Sunday 16 March 2008

A high temperature extruder?

The standard RepRap extruder can't quite handle the temperatures for HDPE for very long. I have found a high temperature replacement for J-B Weld. The main weak point remaining is the PTFE thermal barrier. PTFE is an excellent thermal insulator but it is not very strong mechanically. It also expands by about 0.5mm at 225°C. Worse than that it seems to slowly creep the more I use it, which makes a mockery of my z axis calibration. Since I got it working again I have re-calibrated it four times and each time it has grown: 0.3mm, 0.2mm, 0.15mm and 0.3mm. I.e. it is now 0.95mm longer than when I built it and a further 0.5mm when it is hot.

I have come to realise that stainless steel is quite a poor conductor of heat compared to other metals:-



Stainless SteelBrassAluminiumCopper
17 W/mK109250400
I bought some stainless steel pipes on eBay that have an outside diameter of 6.4mm and an inside diameter of about 3.5mm. I cut a 50mm length, tapped it and screwed in into a medium sized heatsink. I tapped the other end and screwed in my experimental high temperature heater. I applied heatsink compound to both threads.



I put a thermocouple in the heater and adjusted the power to get 240°C inside the brass part of the barrel. That only required 7.3W. I put another thermocouple at the top of the stainless steel barrel and that only reached 50°C.

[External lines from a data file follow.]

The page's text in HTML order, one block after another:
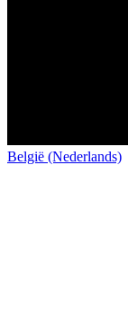
België (Nederlands)
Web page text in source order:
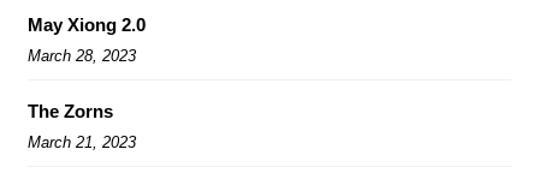
May Xiong 2.0
March 28, 2023
The Zorns
March 21, 2023
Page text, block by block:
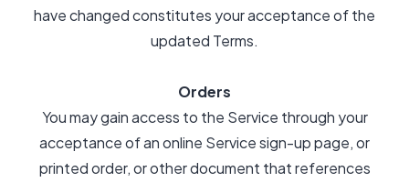
have changed constitutes your acceptance of the
updated Terms.
Orders
You may gain access to the Service through your
acceptance of an online Service sign-up page, or
printed order, or other document that references
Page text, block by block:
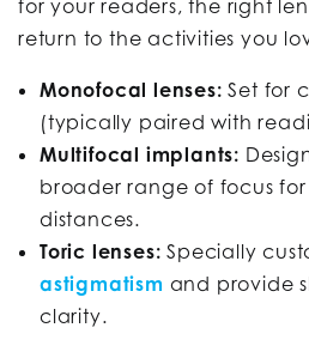
for your readers, the right
return to the activities you
Monofocal lenses: Set for
(typically paired with
Multifocal implants:
broader range of focus
distances.
Toric lenses: Specially
astigmatism and provide
clarity.
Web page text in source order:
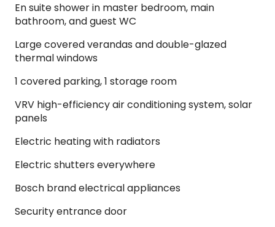
En suite shower in master bedroom, main
bathroom, and guest WC
Large covered verandas and double-glazed
thermal windows
1 covered parking, 1 storage room
VRV high-efficiency air conditioning system, solar
panels
Electric heating with radiators
Electric shutters everywhere
Bosch brand electrical appliances
Security entrance door
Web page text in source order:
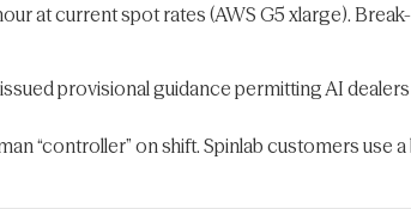
at current spot rates (AWS G5 xlarge).
provisional guidance permitting AI
“controller” on shift. Spinlab customers
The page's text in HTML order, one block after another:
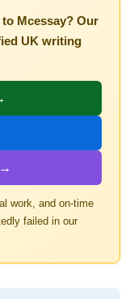
Mcessay? Our
UK writing
work, and on-time
failed in our
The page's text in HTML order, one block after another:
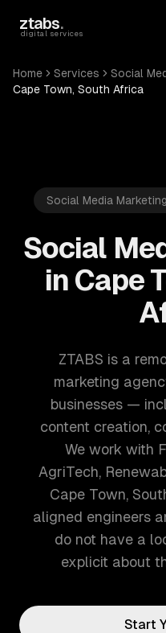
ztabs.
digital services
Home Services
Social
Cape Town, South Africa
Social Media
Social
in Cape
ZTABS is a
marketing
businesses —
content creation,
We work with
AgriTech,
Cape Town,
aligned engineers
do not have a
explicit about
Start
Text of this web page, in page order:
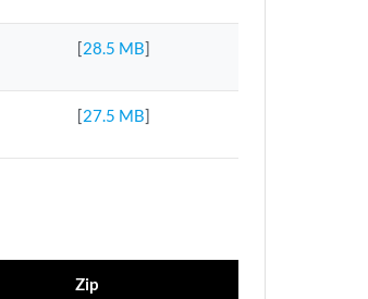
[28.5 MB]
[27.5 MB]
Zip
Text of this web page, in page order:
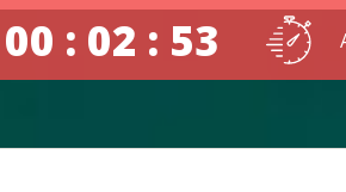
00 : 02 : 53
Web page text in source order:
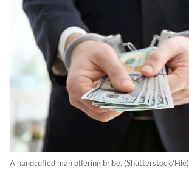
A handcuffed man offering bribe. (Shutterstock/File)
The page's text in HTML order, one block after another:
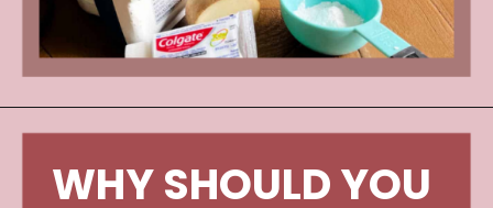
WHY SHOULD YOU
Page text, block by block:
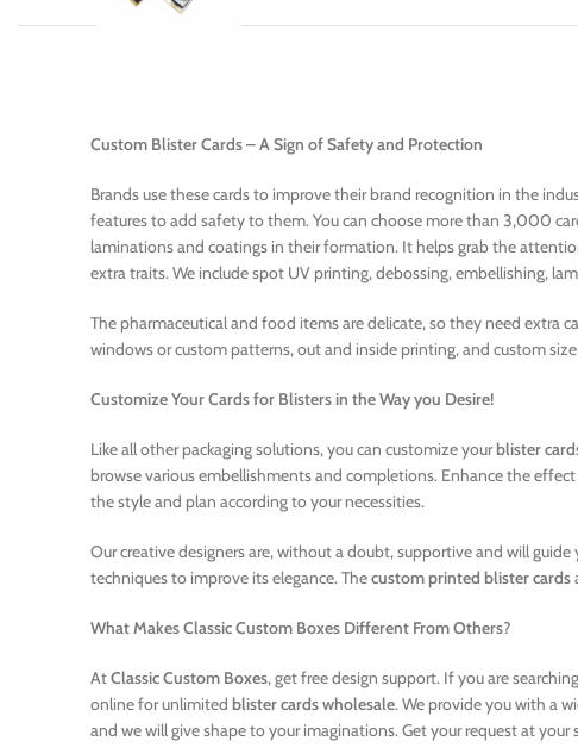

Although this is just a lash up, it looks really promising. I can get the temperature even lower by using a CPU heatsink or a small fan. I will make a nozzle out of aluminium or copper with a built in heater and thermistor.

Not only will this stand temperatures up to the limit of the thermistor, which is 300C, but it is also much more rigid and does not change in length significantly with temperature. It should also reduce the amount of molten plastic because of the thermal gradient down the SS barrel. That should give less extruder overrun.

1 comment:

  1. I doubt seriously that you're going to need that aluminum heat sink at the top of the stainless steel pipe.